■ **Problem to work on**
Give again, word for word, every line below from the one that has "해당 FP트리 관련 데이터는 제공 코드에서 413번 (79, 47)" through the one that has "Developing a customer-centric", both included, and no others.

+++ Data to use +++

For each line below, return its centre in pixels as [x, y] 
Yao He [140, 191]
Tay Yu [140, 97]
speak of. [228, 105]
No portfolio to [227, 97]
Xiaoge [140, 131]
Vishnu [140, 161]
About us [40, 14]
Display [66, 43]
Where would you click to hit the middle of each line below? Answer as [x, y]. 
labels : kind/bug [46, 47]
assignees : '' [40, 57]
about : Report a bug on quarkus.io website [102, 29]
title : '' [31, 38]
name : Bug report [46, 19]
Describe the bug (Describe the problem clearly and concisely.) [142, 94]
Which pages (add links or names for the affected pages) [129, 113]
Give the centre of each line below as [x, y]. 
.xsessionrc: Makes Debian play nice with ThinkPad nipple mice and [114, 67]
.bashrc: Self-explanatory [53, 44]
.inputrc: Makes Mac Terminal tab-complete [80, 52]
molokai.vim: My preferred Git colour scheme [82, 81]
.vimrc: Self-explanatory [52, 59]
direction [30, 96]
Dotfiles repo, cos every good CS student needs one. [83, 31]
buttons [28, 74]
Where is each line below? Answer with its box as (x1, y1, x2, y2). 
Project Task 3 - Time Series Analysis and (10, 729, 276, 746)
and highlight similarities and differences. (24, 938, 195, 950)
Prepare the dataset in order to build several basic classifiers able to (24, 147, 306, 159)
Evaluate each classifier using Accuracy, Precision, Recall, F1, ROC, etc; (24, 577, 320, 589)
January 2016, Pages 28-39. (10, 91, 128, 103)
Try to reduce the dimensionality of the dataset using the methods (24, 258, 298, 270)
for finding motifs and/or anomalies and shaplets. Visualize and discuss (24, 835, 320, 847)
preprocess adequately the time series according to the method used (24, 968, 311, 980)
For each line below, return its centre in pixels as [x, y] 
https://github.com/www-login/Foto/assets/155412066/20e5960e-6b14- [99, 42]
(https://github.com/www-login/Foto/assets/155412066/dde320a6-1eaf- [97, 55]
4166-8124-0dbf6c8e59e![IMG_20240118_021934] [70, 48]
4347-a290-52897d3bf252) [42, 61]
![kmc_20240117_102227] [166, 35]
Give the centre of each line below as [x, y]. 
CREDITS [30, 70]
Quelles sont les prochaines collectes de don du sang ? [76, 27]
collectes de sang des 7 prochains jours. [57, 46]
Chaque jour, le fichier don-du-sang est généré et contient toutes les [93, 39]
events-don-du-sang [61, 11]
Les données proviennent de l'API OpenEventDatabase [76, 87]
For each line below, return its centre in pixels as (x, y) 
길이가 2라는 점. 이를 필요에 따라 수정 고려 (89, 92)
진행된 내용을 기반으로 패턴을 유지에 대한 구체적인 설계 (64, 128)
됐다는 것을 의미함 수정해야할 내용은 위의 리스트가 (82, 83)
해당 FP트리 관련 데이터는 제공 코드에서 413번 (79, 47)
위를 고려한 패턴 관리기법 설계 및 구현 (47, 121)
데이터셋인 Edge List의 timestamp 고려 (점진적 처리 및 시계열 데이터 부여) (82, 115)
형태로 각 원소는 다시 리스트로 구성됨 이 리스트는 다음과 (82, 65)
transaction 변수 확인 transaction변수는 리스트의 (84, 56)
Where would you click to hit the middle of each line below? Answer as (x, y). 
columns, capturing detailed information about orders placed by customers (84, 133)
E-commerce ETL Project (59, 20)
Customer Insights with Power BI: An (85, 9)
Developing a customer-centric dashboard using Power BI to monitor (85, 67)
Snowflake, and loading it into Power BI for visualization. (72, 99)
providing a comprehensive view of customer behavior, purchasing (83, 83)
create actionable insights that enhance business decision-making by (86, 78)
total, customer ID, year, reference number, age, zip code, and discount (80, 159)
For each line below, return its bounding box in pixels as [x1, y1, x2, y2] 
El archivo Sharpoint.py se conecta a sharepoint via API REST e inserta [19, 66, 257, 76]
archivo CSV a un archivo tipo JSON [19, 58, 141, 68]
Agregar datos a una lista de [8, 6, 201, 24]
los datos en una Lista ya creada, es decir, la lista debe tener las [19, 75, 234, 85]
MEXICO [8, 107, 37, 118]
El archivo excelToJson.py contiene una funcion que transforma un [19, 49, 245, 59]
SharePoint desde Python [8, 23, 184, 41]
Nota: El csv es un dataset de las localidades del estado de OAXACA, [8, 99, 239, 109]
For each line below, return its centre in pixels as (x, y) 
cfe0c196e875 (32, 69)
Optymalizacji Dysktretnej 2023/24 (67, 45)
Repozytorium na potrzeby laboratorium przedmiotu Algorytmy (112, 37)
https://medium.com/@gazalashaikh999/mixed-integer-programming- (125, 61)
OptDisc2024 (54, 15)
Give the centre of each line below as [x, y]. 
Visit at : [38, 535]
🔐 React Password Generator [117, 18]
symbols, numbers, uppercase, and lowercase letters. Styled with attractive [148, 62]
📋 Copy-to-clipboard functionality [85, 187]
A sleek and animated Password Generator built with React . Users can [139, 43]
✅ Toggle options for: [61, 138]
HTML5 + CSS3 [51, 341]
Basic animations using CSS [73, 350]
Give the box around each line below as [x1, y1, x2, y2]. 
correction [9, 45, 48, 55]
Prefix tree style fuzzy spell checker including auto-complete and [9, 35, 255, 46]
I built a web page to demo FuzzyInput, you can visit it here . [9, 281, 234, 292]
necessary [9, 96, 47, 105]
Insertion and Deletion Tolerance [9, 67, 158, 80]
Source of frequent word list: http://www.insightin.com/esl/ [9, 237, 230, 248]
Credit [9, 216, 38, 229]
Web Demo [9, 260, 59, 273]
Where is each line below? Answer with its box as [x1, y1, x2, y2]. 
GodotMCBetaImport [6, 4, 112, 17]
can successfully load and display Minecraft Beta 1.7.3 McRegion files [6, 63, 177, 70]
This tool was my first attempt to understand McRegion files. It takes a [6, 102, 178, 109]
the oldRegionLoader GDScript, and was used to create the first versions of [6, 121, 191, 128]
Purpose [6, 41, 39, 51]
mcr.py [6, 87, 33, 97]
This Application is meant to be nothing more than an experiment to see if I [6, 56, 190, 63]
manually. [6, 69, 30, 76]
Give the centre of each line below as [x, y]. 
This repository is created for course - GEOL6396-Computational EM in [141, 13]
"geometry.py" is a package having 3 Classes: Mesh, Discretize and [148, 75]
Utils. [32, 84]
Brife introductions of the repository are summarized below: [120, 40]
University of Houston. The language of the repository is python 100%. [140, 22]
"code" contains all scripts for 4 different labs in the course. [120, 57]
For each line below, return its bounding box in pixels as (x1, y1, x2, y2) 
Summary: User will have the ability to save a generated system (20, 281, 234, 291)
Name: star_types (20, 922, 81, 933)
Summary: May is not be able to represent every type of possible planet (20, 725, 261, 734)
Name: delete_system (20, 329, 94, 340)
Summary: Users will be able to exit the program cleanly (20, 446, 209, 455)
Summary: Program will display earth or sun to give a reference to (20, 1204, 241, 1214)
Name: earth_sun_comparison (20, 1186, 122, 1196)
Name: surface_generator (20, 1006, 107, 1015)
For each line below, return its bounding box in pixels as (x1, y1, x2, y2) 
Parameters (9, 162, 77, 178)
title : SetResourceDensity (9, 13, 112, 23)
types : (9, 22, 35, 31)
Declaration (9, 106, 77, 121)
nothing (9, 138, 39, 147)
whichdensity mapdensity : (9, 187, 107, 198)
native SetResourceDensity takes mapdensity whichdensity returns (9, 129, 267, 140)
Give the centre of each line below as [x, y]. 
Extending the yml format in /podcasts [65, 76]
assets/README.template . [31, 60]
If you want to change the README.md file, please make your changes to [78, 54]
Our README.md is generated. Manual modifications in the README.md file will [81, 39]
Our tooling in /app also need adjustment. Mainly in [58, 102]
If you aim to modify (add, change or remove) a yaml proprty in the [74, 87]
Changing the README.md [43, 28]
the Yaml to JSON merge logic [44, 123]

+++

■ **Answer space**
해당 FP트리 관련 데이터는 제공 코드에서 413번 (79, 47)
위를 고려한 패턴 관리기법 설계 및 구현 (47, 121)
데이터셋인 Edge List의 timestamp 고려 (점진적 처리 및 시계열 데이터 부여) (82, 115)
형태로 각 원소는 다시 리스트로 구성됨 이 리스트는 다음과 (82, 65)
transaction 변수 확인 transaction변수는 리스트의 (84, 56)
Where would you click to hit the middle of each line below? Answer as (x, y). 
columns, capturing detailed information about orders placed by customers (84, 133)
E-commerce ETL Project (59, 20)
Customer Insights with Power BI: An (85, 9)
Developing a customer-centric dashboard using Power BI to monitor (85, 67)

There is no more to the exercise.